So there I was the other day, spinning in the living room with J, our joined hands the still-point of our turning world whizzing behind us in slow motion. After the spinning and the dancing and jovial pouncing was over, we made plans to celebrate my job news at a fancy restaurant, "Va De Vi", nearby (I needed a good reason to drop an unmentionable sum on duck confit, and now I had one). He resumed studying for the Bar (like he does every day) as I left to hang out (like I do every day) at The Nana's, drinking iced tea and refinishing furniture and having lunch with other sweet, old ladies (which I am definitely getting used to. My brother mentioned I'm "becoming a Golden Girl." My response: "You say that like it's a bad thing." Age is really just a number, after all.)

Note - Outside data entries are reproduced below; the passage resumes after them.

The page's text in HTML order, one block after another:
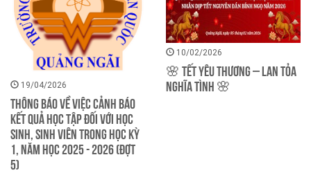
19/04/2026
THÔNG BÁO Về việc cảnh báo
kết quả học tập đối với học
sinh, sinh viên trong học kỳ
1, năm học 2025 - 2026 (Đợt
5)
10/02/2026
🌸 TẾT YÊU THƯƠNG – LAN TỎA
NGHĨA TÌNH 🌸
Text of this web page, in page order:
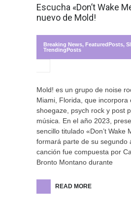
Escucha «Don’t Wake
nuevo de Mold!
Breaking News, FeaturedPosts,
TrendingPosts
Mold! es un grupo de noise
Miami, Florida, que incorpora
shoegaze, psych rock y post
música. En el año 2023,
sencillo titulado «Don’t Wake
formará parte de su segundo
canción fue compuesta por
Bronto Montano durante
READ MORE
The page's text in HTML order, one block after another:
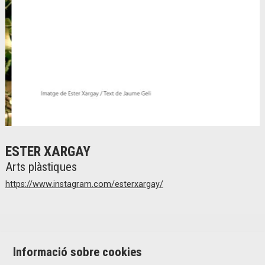
ESTER XARGAY
Arts plàstiques
https://www.instagram.com/esterxargay/
Informació sobre cookies
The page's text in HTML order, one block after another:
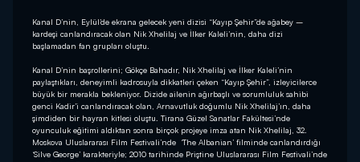
Kanal D’nin, Eylül’de ekrana gelecek yeni dizisi “Kayıp Şehir”de ağabey –
kardeşi canlandıracak olan Nik Xhelilaj ve İlker Kaleli’nin, daha dizi
başlamadan fan grupları oluştu.
Kanal D’nin başrollerini; Gökçe Bahadır, Nik Xhelilaj ve İlker Kaleli’nin
paylaştıkları, deneyimli kadrosuyla dikkatleri çeken “Kayıp Şehir”, izleyicilerce
büyük bir merakla bekleniyor. Dizide ailenin ağırbaşlı ve sorumluluk sahibi
genci Kadir’i canlandıracak olan, Arnavutluk doğumlu Nik Xhelilaj’ın, daha
şimdiden bir hayran kitlesi oluştu. Tirana Güzel Sanatlar Fakültesi’nde
oyunculuk eğitimi aldıktan sonra birçok projeye imza atan Nik Xhelilaj, 32.
Moskova Uluslararası Film Festivali’nde ‘The Albanian’ filminde canlandırdığı
‘Silve George’ karakteriyle; 2010 tarihinde Priştine Uluslararası Film Festivali’nde
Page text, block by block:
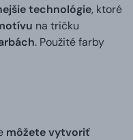
technológie, ktoré
na tričku
. Použité farby
môžete vytvoriť
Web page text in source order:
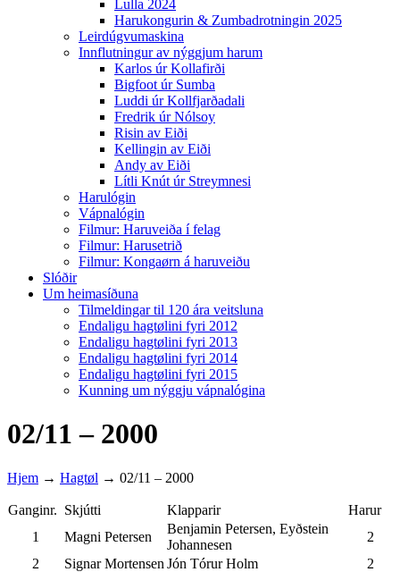
Lulla 2024
Harukongurin & Zumbadrotningin 2025
Leirdúgvumaskina
Innflutningur av nýggjum harum
Karlos úr Kollafirði
Bigfoot úr Sumba
Luddi úr Kollfjarðadali
Fredrik úr Nólsoy
Risin av Eiði
Kellingin av Eiði
Andy av Eiði
Lítli Knút úr Streymnesi
Harulógin
Vápnalógin
Filmur: Haruveiða í felag
Filmur: Harusetrið
Filmur: Kongaørn á haruveiðu
Slóðir
Um heimasíðuna
Tilmeldingar til 120 ára veitsluna
Endaligu hagtølini fyri 2012
Endaligu hagtølini fyri 2013
Endaligu hagtølini fyri 2014
Endaligu hagtølini fyri 2015
Kunning um nýggju vápnalógina
02/11 – 2000
Hjem → Hagtøl → 02/11 – 2000
Ganginr. Skjútti Klapparir
Harur
1
Magni Petersen
Benjamin Petersen, Eyðstein
Johannesen
2
2
Signar Mortensen Jón Tórur Holm
2
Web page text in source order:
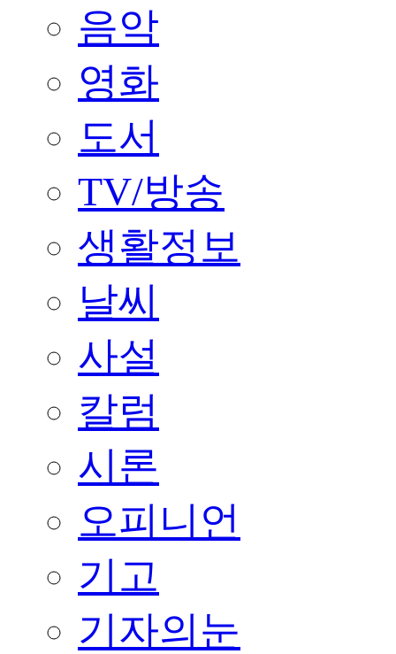
음악
영화
도서
TV/방송
생활정보
날씨
사설
칼럼
시론
오피니언
기고
기자의눈
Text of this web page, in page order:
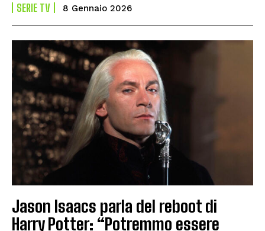
SERIE TV 8 Gennaio 2026
Jason Isaacs parla del reboot di
Harry Potter: “Potremmo essere
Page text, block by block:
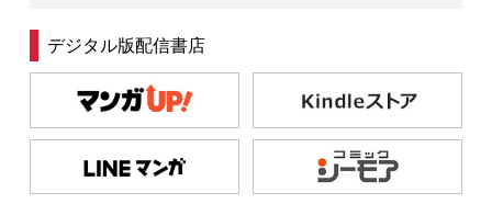
デジタル版配信書店
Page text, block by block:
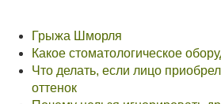
Грыжа Шморля
Какое стоматологическое
Что делать, если лицо
оттенок

After a good day of lunching and antiquing and discussing how movie stars today just aren't what they used to be (hello, Paul Newman and Cary Grant), I got back to our apartment in time to shower and head to
Va De Vi with J. But he had questionably good news.
I guess I should preface this part by letting you in on the fact that J was flown down to Newport Beach last week for an interview at a law firm. The firm does exactly what he wants to do (corporate litigation), all the partners and associates he met clicked with him right away, and the office -- well, from what I heard the office was magnificent (think one of the top floors in the building, all glass windows, with a full view of Newport Harbor and the Pacific Ocean). They wined and dined him (at this point all I thought of was
The Firm, minus the corruption and partially cheesy action scenes), and sent him back up to the Bay Area wanting the job.

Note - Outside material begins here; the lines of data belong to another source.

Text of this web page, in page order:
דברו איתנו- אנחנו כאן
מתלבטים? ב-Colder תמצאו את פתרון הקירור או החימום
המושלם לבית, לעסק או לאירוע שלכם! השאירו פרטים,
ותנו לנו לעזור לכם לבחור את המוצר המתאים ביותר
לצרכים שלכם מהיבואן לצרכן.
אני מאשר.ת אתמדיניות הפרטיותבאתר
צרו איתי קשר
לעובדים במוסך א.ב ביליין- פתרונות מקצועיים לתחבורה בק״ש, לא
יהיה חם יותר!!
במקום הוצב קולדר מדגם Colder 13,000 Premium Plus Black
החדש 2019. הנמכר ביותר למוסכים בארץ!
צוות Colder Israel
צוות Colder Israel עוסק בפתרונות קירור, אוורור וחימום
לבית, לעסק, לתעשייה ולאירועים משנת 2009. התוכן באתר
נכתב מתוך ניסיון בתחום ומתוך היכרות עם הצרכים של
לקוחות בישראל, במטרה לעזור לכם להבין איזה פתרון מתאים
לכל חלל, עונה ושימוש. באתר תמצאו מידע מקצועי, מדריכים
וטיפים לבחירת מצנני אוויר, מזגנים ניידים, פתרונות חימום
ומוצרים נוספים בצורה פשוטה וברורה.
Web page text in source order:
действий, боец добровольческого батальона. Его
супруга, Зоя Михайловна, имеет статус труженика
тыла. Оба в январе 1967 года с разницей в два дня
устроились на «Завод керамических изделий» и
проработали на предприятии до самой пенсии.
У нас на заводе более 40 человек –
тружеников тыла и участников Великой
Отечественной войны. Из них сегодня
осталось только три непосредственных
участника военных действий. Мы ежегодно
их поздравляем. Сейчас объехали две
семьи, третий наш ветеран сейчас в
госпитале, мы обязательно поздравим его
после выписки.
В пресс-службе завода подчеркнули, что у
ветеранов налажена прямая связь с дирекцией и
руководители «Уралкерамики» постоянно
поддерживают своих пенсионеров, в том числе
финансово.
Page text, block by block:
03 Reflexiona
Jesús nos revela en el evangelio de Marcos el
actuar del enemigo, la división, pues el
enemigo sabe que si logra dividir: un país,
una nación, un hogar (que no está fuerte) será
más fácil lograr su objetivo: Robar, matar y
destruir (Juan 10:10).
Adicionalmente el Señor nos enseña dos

Flash forward to yesterday. Literally HOURS after I got my job offer that I'd only JUST interviewed for two business days prior, the law firm called J with good news: They wanted to hire him. The salary they offered was (how do I put this) obscene, and the bonuses and profit-sharing were clutch. All in all it was an offer he couldn't refuse. Almost.
I was happy for him but tried to hide my disappointment: a.) We were about to visit a fancy restaurant (something that's been long overdue) to celebrate the good news, but b.) How could I be happy knowing he'd be leaving soon? Which I wouldn't blame him doing -- the pay is more than good, it's exactly the type of law he wants to practice, it sounded like a great work atmosphere and the lifestyle that comes with such opportunities...let's just say they make movies about such things for a reason.
"So why wouldn't he take it?" I thought. This is exactly what we wanted. What we'd waited for. This is why he worked so hard in law school. Or was it?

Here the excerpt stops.